▸ **Problem to solve**:
The records below are to be transcribed exactly from their first line to the line that has "connection errorswith the", inclusive, with every picture omitted.
##### Supplied information #####
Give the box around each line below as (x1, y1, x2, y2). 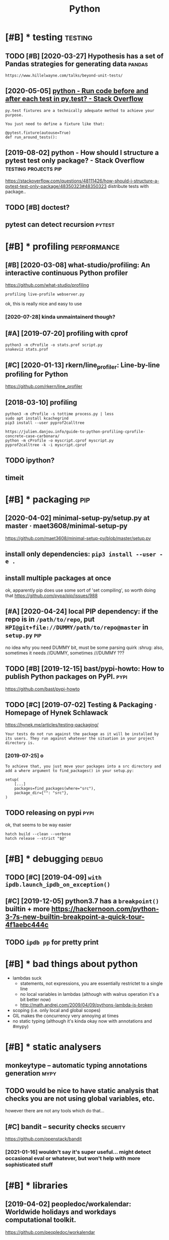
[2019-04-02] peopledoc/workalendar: (5, 1200, 131, 1209)
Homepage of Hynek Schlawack (5, 708, 108, 717)
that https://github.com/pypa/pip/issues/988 (5, 592, 98, 598)
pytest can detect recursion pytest (5, 220, 115, 229)
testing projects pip (5, 164, 62, 173)
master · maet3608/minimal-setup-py (5, 522, 128, 530)
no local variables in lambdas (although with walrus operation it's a (20, 991, 159, 997)
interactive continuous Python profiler (5, 268, 128, 277)
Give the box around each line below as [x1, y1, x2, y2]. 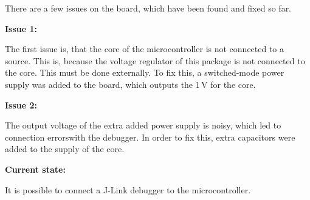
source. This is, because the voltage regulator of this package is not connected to [5, 54, 305, 67]
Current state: [5, 162, 66, 175]
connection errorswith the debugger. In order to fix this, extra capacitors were [5, 130, 295, 143]
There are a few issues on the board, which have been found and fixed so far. [5, 2, 292, 14]
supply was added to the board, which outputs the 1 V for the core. [5, 78, 256, 90]
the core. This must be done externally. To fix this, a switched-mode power [5, 66, 284, 79]
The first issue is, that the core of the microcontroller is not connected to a [5, 42, 284, 55]
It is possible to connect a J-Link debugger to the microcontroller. [5, 183, 251, 196]
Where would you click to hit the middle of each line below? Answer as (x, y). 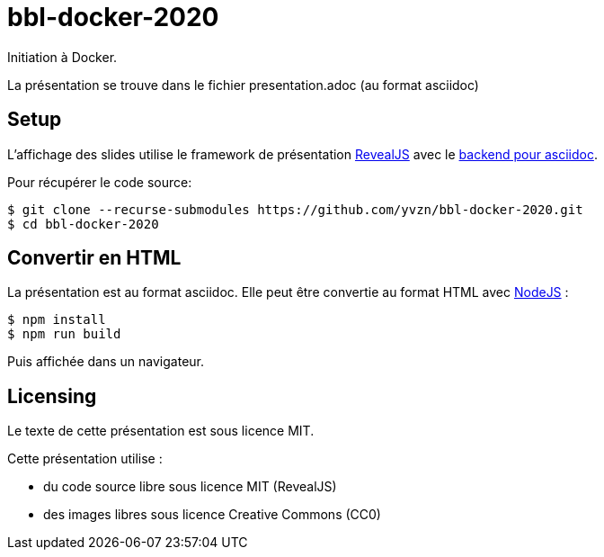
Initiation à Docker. (62, 57)
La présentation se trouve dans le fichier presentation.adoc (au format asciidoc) (243, 85)
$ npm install (57, 320)
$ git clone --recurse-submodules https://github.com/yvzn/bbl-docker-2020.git (295, 209)
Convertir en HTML (94, 258)
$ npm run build (64, 334)
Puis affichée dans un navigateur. (106, 362)
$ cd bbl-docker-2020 (83, 224)
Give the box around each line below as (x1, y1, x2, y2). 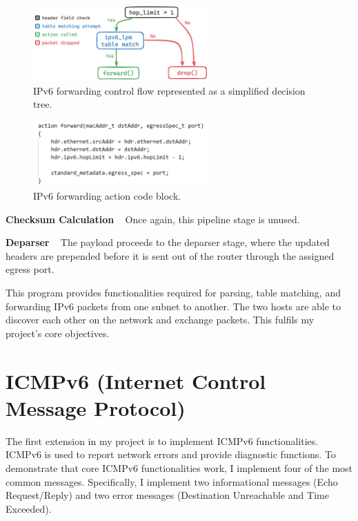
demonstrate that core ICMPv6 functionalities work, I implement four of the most (6, 460, 353, 475)
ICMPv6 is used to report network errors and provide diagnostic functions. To (6, 447, 336, 462)
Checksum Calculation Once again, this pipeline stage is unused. (6, 211, 300, 226)
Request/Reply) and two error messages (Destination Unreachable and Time (6, 488, 329, 502)
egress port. (6, 262, 54, 276)
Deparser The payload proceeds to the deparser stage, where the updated (6, 235, 330, 249)
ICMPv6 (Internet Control (6, 366, 266, 395)
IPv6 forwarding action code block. (33, 189, 181, 203)
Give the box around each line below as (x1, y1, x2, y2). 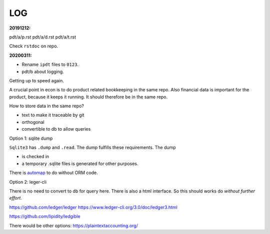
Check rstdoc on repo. (9, 43, 58, 49)
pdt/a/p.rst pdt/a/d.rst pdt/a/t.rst (9, 34, 76, 40)
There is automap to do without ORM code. (9, 170, 98, 176)
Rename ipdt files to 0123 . (21, 61, 79, 67)
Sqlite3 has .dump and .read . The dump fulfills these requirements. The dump (9, 145, 176, 151)
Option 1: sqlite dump (9, 135, 53, 141)
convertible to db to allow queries (21, 126, 91, 132)
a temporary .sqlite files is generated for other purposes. (21, 160, 138, 167)
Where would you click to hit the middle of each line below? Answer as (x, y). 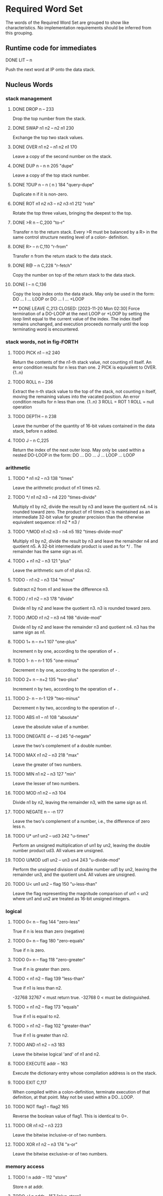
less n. (19, 827)
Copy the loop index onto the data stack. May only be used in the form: (83, 294)
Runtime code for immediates (51, 48)
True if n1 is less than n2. (37, 988)
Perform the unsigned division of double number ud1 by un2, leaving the (85, 870)
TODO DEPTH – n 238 (34, 416)
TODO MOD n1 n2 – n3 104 (39, 793)
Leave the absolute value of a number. (51, 727)
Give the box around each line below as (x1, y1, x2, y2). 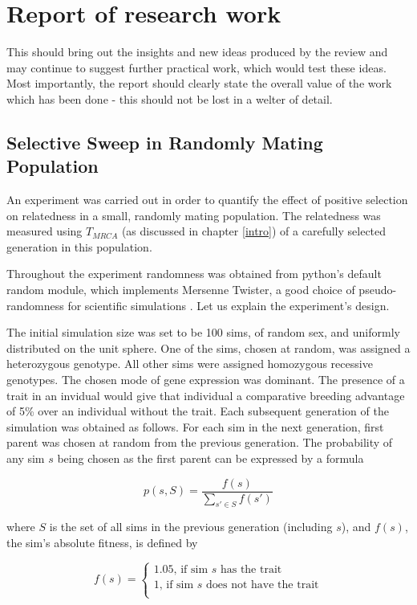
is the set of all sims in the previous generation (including (49, 518, 333, 535)
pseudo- (358, 281, 397, 298)
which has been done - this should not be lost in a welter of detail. (6, 90, 333, 107)
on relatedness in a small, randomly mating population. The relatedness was (6, 206, 381, 223)
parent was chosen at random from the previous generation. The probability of (6, 434, 393, 451)
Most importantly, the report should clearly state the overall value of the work (6, 75, 392, 92)
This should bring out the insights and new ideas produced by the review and (6, 43, 388, 60)
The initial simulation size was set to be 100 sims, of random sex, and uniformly (6, 324, 400, 341)
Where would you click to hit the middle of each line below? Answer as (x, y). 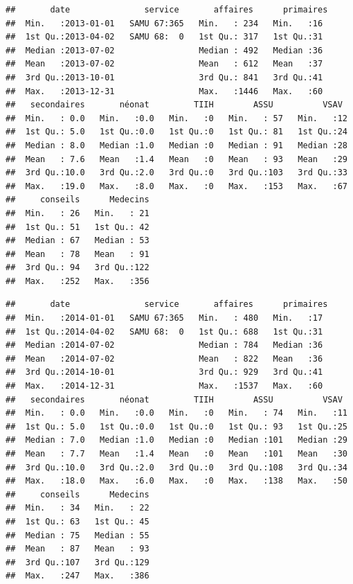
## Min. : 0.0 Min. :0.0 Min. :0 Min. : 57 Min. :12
#####
▸ **Response to the exercise**:
Give the box around each line below as (x1, y1, x2, y2). 
[2019-04-02] peopledoc/workalendar: (5, 1200, 131, 1209)
Homepage of Hynek Schlawack (5, 708, 108, 717)
that https://github.com/pypa/pip/issues/988 (5, 592, 98, 598)
pytest can detect recursion pytest (5, 220, 115, 229)
testing projects pip (5, 164, 62, 173)
master · maet3608/minimal-setup-py (5, 522, 128, 530)
no local variables in lambdas (although with walrus operation it's a (20, 991, 159, 997)
interactive continuous Python profiler (5, 268, 128, 277)
Give the box around each line below as [x1, y1, x2, y2]. 
source. This is, because the voltage regulator of this package is not connected to [5, 54, 305, 67]
Current state: [5, 162, 66, 175]
connection errorswith the debugger. In order to fix this, extra capacitors were [5, 130, 295, 143]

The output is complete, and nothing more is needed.